Another great artistic loss is the life’s work of late artist Polina Rayko. She began painting at 69, to process her grief after the death of her husband, and losing her only daughter in a car crash. She painted every inch of her house, in Oleshky, in southern Ukraine, in a fantastical, folk art style. It was considered a national treasure, drawing many visitors. But then in June came the destruction of the huge Kakhovka Hydroelectric Power station, in a Russian-controlled area of Kherson. The resulting flood is believed to have engulfed Rayko’s house-museum, as well as villages and towns downstream of it.
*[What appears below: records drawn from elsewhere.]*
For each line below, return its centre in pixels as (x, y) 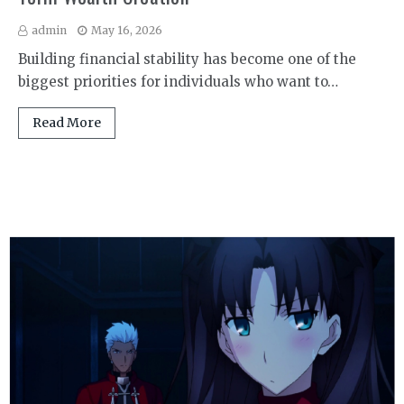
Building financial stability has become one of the (187, 59)
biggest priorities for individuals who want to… (178, 81)
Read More (67, 122)
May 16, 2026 (127, 30)
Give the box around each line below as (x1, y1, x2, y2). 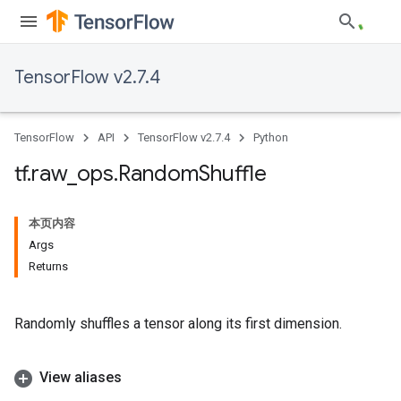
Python (253, 131, 288, 144)
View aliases (39, 369, 122, 386)
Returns (29, 260, 68, 273)
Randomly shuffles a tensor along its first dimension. (14, 315, 342, 332)
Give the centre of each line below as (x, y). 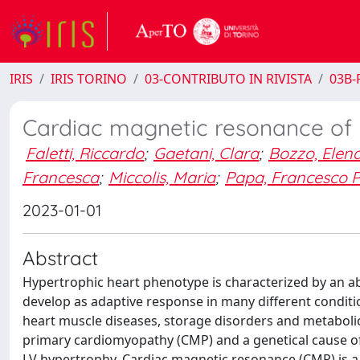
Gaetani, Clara (206, 153)
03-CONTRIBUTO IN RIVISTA (228, 79)
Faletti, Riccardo (85, 153)
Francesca (61, 177)
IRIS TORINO (89, 79)
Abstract (60, 258)
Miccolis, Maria (162, 177)
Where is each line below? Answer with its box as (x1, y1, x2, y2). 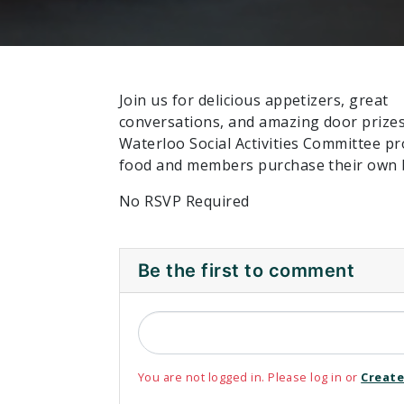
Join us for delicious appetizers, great (119, 89, 389, 110)
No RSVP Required (119, 190, 250, 211)
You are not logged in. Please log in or (138, 368, 362, 385)
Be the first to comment (138, 259, 355, 281)
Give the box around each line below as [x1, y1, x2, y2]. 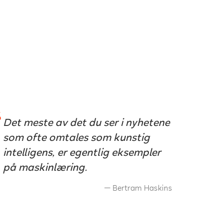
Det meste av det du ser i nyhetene [3, 118, 170, 129]
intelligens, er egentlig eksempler [3, 148, 161, 159]
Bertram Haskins [112, 185, 172, 193]
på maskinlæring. [3, 163, 88, 174]
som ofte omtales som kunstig [3, 133, 150, 144]
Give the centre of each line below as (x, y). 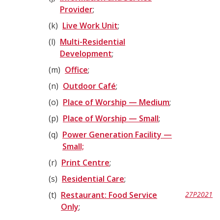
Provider (76, 9)
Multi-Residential (93, 42)
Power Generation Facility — (117, 135)
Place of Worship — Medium (116, 102)
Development (86, 54)
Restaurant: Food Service (109, 195)
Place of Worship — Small (111, 118)
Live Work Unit (90, 26)
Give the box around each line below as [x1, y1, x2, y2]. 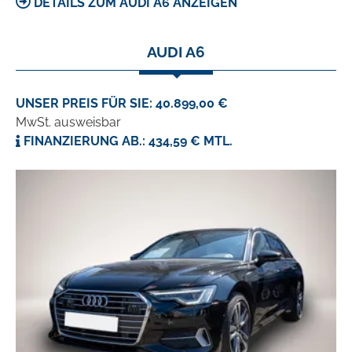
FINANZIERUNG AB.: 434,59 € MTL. [20, 134, 233, 149]
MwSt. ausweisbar [16, 115, 121, 130]
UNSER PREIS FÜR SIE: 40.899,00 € [16, 96, 228, 112]
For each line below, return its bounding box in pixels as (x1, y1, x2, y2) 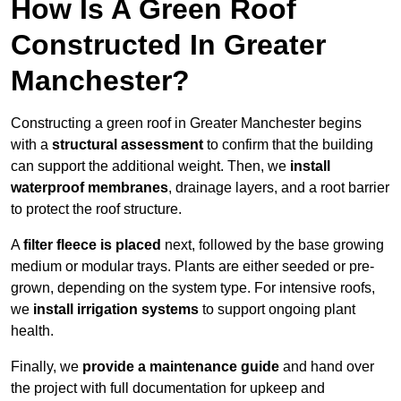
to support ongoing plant (199, 302, 355, 318)
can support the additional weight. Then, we (11, 158, 290, 175)
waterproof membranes (11, 180, 168, 196)
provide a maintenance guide (82, 359, 279, 375)
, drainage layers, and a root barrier (168, 180, 389, 196)
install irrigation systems (33, 302, 199, 318)
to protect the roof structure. (11, 201, 182, 218)
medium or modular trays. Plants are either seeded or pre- (11, 259, 374, 275)
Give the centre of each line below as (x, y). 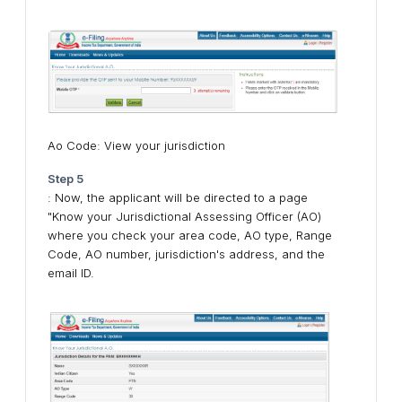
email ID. (71, 272)
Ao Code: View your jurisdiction (136, 145)
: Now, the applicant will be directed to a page (178, 197)
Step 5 (66, 178)
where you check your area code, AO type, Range (190, 235)
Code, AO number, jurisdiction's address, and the (186, 253)
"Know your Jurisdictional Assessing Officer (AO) (184, 216)

The power station itself, built in 1954, was the only structure of its kind in the Soviet monumental classicism style, which has deep European roots.

Olia Hercules, a chef from Kherson, posted on Instagram about Rayko: “Her story and art gave strength and inspired me immensely… Only photographs and documentaries on YouTube remain. I cannot stop crying.” She added: “Please remember her and her beautiful house full of unique art, now under murky water of the catastrophic flood.”

The flood also submerged Scythian and Cossack burial mounds, old Cossack settlements and Tyagyn Fortress, a monument of Lithuanian and Crimean Tartar architecture from the 14th and 15th Centuries. But as the waters receded there was a small win, as an ancient settlement, named the Cossack Meadow, was revealed.

Survive and rebuild

The fight is on to preserve Ukraine’s precious culture, and support is pouring in from all quarters. Save the Spot is a not-for-profit fund-raiser based in London. It has partnered with 15 cultural venues in Ukraine, so far, such as Borodyanka music school for children, XII Months Zoo and Pokrovsk Historic Museum, in the Donetsk region. Donors can buy “entrance tickets” to their chosen venue, to support them to survive and ultimately rebuild. Its founder is Tatiana Fokina, CEO of a fine wine emporium and a Michelin starred restaurant in London, where she and her partner, Yevgeny Chichvarkin, have lived since 2009. Both are Russian by birth, have been “very vocal” on the war and critics of Putin –  so much so, she says Chichvarkin is “a political refugee”.